*TASK BRIEF*.
Show all the lines in the data below that include the word "strengthen".

[SOURCE INFORMATION Boundary: Start]

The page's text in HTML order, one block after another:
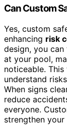
Can Custom
Yes, custom
enhancing risk
design, you
at your pool,
noticeable.
understand
When signs
reduce
everyone.
strengthen
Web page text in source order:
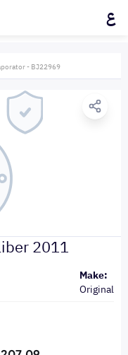
ع
- BJ22969
2011
Make:
Original
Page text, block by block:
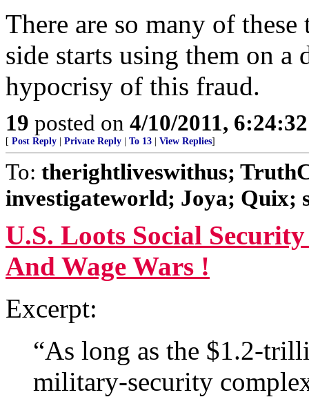
There are so many of
side starts using them on
hypocrisy of this fraud.
19 posted on 4/10/2011,
[ Post Reply Private Reply To 13 View Replies]
To: therightliveswithus;
investigateworld; Joya; Quix;
U.S. Loots Social
And Wage Wars !
Excerpt:
“As long as the $1.2-
military-security
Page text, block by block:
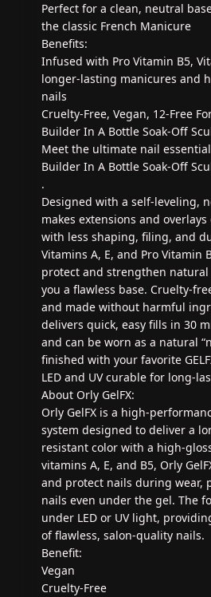
Perfect for a clean, neutral
the classic French Manicure
Benefits:
Infused with Pro Vitamin B5,
longer-lasting manicures and
nails
Cruelty-Free, Vegan, 12-Free
Builder In A Bottle Soak-Off
Meet the ultimate nail
Builder In A Bottle Soak-Off
.
Designed with a self-leveling,
makes extensions and
with less shaping, filing, and
Vitamins A, E, and Pro Vitamin
protect and strengthen
you a flawless base. Cruelty-
and made without harmful
delivers quick, easy fills in 30
and can be worn as a natural
finished with your favorite
LED and UV curable for long-
About Orly GelFX:
Orly GelFX is a high-
system designed to deliver a
resistant color with a high-
vitamins A, E, and B5, Orly
and protect nails during wear,
nails even under the gel. The
under LED or UV light,
of flawless, salon-quality nails.
Benefit:
Vegan
Cruelty-Free
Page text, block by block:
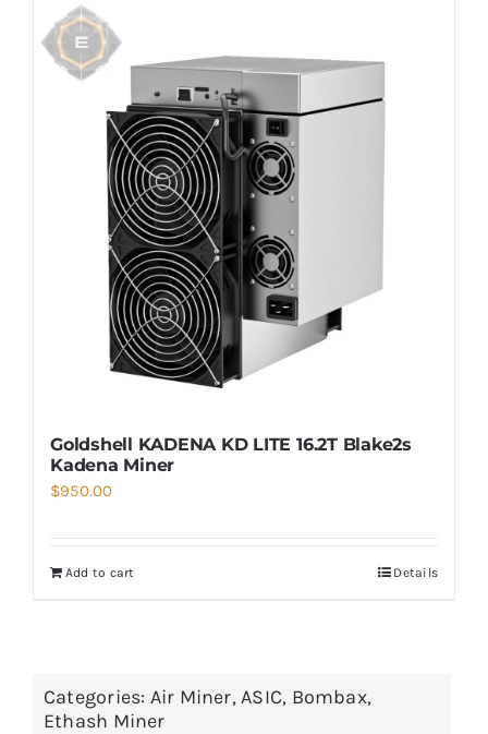
Goldshell KADENA KD LITE 16.2T Blake2s
Kadena Miner
$950.00
Add to cart Details
Categories: Air Miner,ASIC, Bombax,
Ethash Miner
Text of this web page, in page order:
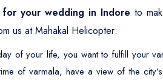
your wedding in Indore to
us at Mahakal Helicopter:
of your life, you want to fulfill your
of varmala, have a view of the
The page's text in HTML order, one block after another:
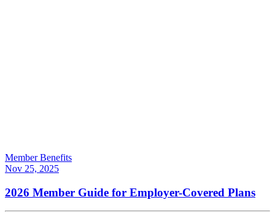
Member Benefits
Nov 25, 2025
2026 Member Guide for Employer-Covered Plans
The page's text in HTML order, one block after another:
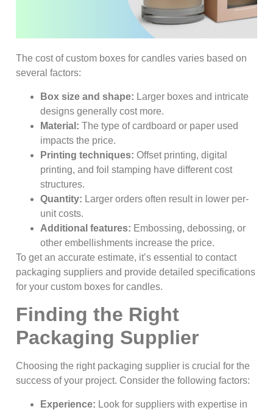
The cost of custom boxes for candles varies based on
several factors:
Box size and shape: Larger boxes and intricate
designs generally cost more.
Material: The type of cardboard or paper used
impacts the price.
Printing techniques: Offset printing, digital
printing, and foil stamping have different cost
structures.
Quantity: Larger orders often result in lower per-
unit costs.
Additional features: Embossing, debossing, or
other embellishments increase the price.
To get an accurate estimate, it’s essential to contact
packaging suppliers and provide detailed specifications
for your custom boxes for candles.
Finding the Right
Packaging Supplier
Choosing the right packaging supplier is crucial for the
success of your project. Consider the following factors:
Experience: Look for suppliers with expertise in
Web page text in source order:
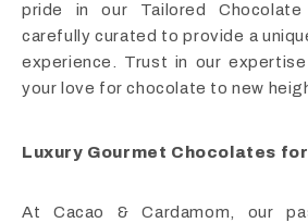
pride in our Tailored
carefully curated to provide a
experience. Trust in our
your love for chocolate to new
Luxury Gourmet Chocolates
At Cacao & Cardamom, our
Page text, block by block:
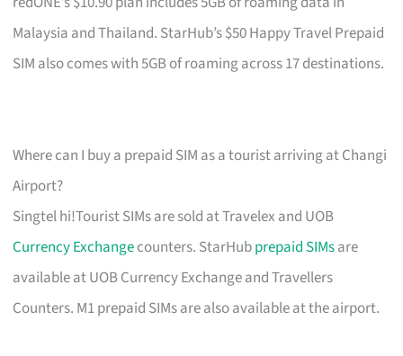
Malaysia and Thailand. StarHub’s $50 Happy Travel Prepaid
SIM also comes with 5GB of roaming across 17 destinations.
Where can I buy a prepaid SIM as a tourist arriving at Changi
Airport?
Singtel hi!Tourist SIMs are sold at Travelex and UOB
Currency Exchangecounters. StarHubprepaid SIMsare
available at UOB Currency Exchange and Travellers
Counters. M1 prepaid SIMs are also available at the airport.

[SOURCE INFORMATION Boundary: End]

*ANSWER*.
strengthen
protect and strengthen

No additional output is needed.